PiperOrigin-RevId: 906830773
---
 .../orbax/checkpoint/_src/path/gcs_utils.py   |  46 +++++
 .../v1/_src/layout/safetensors_layout.py      | 191 ++++++++++++++++--
 2 files changed, 220 insertions(+), 17 deletions(-)

diff --git a/checkpoint/orbax/checkpoint/_src/path/gcs_utils.py b/checkpoint/orbax/checkpoint/_src/path/gcs_utils.py
index f023dffa1..ef312dd80 100644
--- a/checkpoint/orbax/checkpoint/_src/path/gcs_utils.py
+++ b/checkpoint/orbax/checkpoint/_src/path/gcs_utils.py
@@ -28,6 +28,52 @@ def is_gcs_path(path: epath.Path) -> bool:
   return path.as_posix().startswith(_GCS_PATH_PREFIX)
 
 
+def to_gs_path(path: epath.PathLike) -> str:
+  """Converts a GCS path to a gs:// path string.
+
+  GCS paths can start with any of the prefixes in _GCS_PATH_PREFIX. This
+  function converts them to gs:// format.
+
+  Args:
+    path: A GCS path which can be a string or epath.Path.
+
+  Returns:
+    A GCS path string starting with gs://.
+
+  Raises:
+    ValueError: If path is not a GCS path.
+  """
+  path_str = str(path)
+  if path_str.startswith('gs://'):
+    return path_str
+  else:
+    raise ValueError(f'Path is not a GCS path: {path}')
+
+
+def to_gcsfuse_path(path: epath.PathLike) -> str:
+  """Converts a GCS path to a gcsfuse path string.
+
+  GCSfuse paths start with /gcs/ and are accessible via File API when gcsfuse
+  is enabled.
+
+  Args:
+    path: A GCS path which can be a string or epath.Path.
+
+  Returns:
+    A gcsfuse path string starting with /gcs/.
+
+  Raises:
+    ValueError: If path is not a GCS path.
+  """
+  path_str = str(path)
+  if path_str.startswith('gs://'):
+    return path_str.replace('gs://', '/gcs/', 1)
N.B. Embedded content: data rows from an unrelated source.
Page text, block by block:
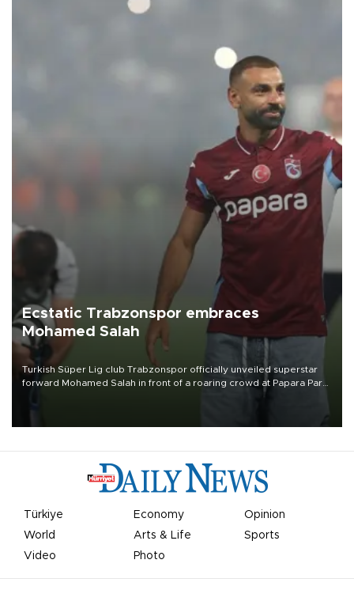
Ecstatic Trabzonspor embraces
Mohamed Salah
Turkish Süper Lig club Trabzonspor officially unveiled superstar
forward Mohamed Salah in front of a roaring crowd at Papara Park
Türkiye Economy
Opinion
World
Arts & Life
Sports
Video
Photo
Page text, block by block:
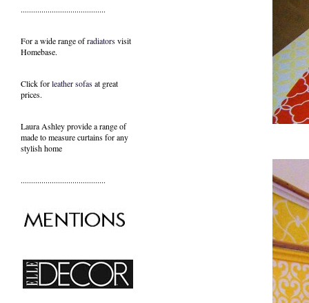
.........................................
For a wide range ofradiatorsvisit
Homebase.
Click forleather sofasat great
prices.
Laura Ashley provide a range of
made to measure curtainsfor any
stylish home
.........................................
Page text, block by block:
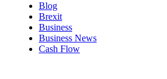
Blog
Brexit
Business
Business News
Cash Flow
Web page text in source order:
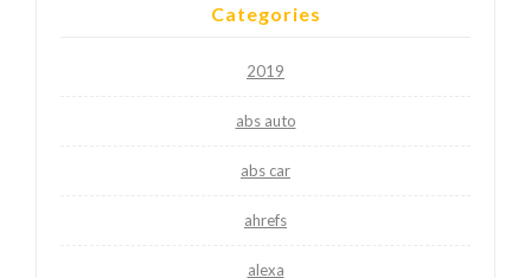
Categories
2019
abs auto
abs car
ahrefs
alexa
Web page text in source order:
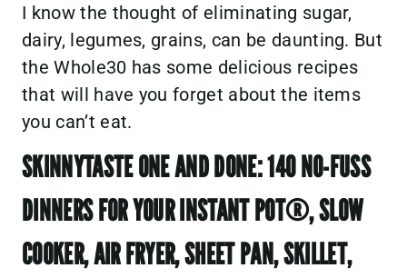
I know the thought of eliminating sugar,
dairy, legumes, grains, can be daunting. But
the Whole30 has some delicious recipes
that will have you forget about the items
you can’t eat.
SKINNYTASTE ONE AND DONE: 140 NO-FUSS
DINNERS FOR YOUR INSTANT POT®, SLOW
COOKER, AIR FRYER, SHEET PAN, SKILLET,
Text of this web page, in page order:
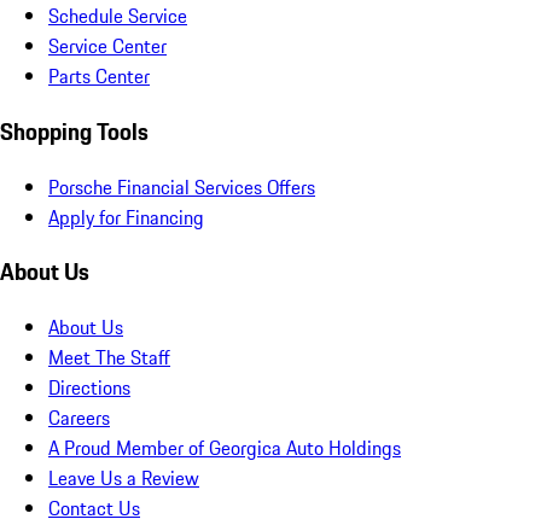
Schedule Service
Service Center
Parts Center
Shopping Tools
Porsche Financial Services Offers
Apply for Financing
About Us
About Us
Meet The Staff
Directions
Careers
A Proud Member of Georgica Auto Holdings
Leave Us a Review
Contact Us
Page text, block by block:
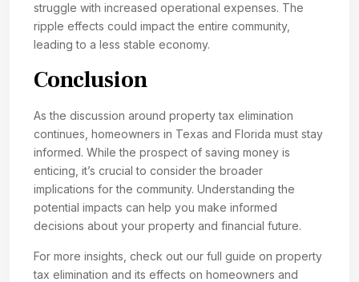
struggle with increased operational expenses. The
ripple effects could impact the entire community,
leading to a less stable economy.
Conclusion
As the discussion around property tax elimination
continues, homeowners in Texas and Florida must stay
informed. While the prospect of saving money is
enticing, it’s crucial to consider the broader
implications for the community. Understanding the
potential impacts can help you make informed
decisions about your property and financial future.
For more insights, check out our full guide on property
tax elimination and its effects on homeowners and
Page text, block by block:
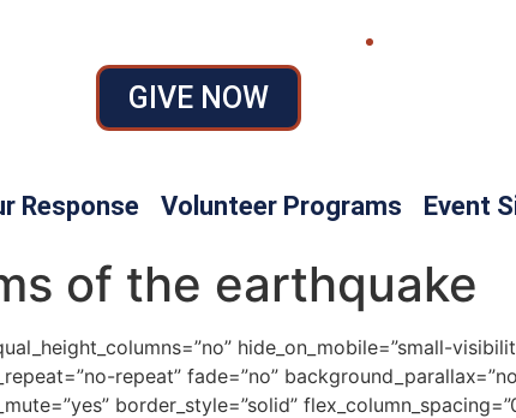
GIVE NOW
Response Volunteer Programs Event
of the earthquake
hide_on_mobile=”small-
repeat” fade=”no”
border_style=”solid”
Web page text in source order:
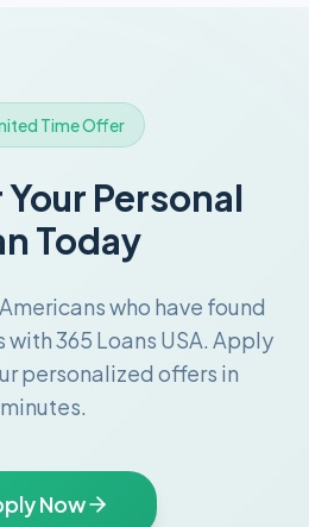
Time Offer
Personal
Today
who have found
365 Loans USA. Apply
personalized offers in
minutes.
Now
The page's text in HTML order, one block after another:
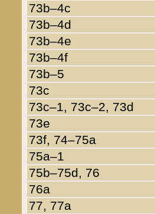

+  elif path_str.startswith('/gcs/'):
+    return path_str
+  else:
+    raise ValueError(f'Path is not a GCS path: {path}')
+
+
 def parse_gcs_path(path: epath.PathLike) -> tuple[str, str]:
   parsed = parse.urlparse(str(path))
   assert parsed.scheme == 'gs', f'Unsupported scheme for GCS: {parsed.scheme}'
diff --git a/checkpoint/orbax/checkpoint/experimental/v1/_src/layout/safetensors_layout.py b/checkpoint/orbax/checkpoint/experimental/v1/_src/layout/safetensors_layout.py
index cbaa5ce02..0c779b9b0 100644
--- a/checkpoint/orbax/checkpoint/experimental/v1/_src/layout/safetensors_layout.py
+++ b/checkpoint/orbax/checkpoint/experimental/v1/_src/layout/safetensors_layout.py
@@ -15,8 +15,12 @@
 """Defines `SafetensorsLayout`, a class to handle Safetensors checkpoint formats."""
 
 import asyncio
+from concurrent import futures
 import dataclasses
 import json
+import mmap
+import os
+import subprocess
 import time
 from typing import Any, Awaitable, cast
 
@@ -26,6 +30,7 @@
 import numpy as np
 from orbax.checkpoint._src.multihost import multihost
 from orbax.checkpoint._src.path import async_path
+from orbax.checkpoint._src.path import gcs_utils
 from orbax.checkpoint._src.tree import utils as tree_utils
 from orbax.checkpoint.experimental.v1._src.context import context as context_lib
 from orbax.checkpoint.experimental.v1._src.layout import checkpoint_layout
@@ -306,6 +311,55 @@ def _reshard_transient_array(
   )(global_transient_array)
 
 
+def _get_tensor_bounds(
+    header: dict[str, Any],
+    tensor_names: list[str],
+) -> tuple[list[str], int, int]:
+  """Calculates tensor bounds and returns tensors to load, min_start and max_end offsets."""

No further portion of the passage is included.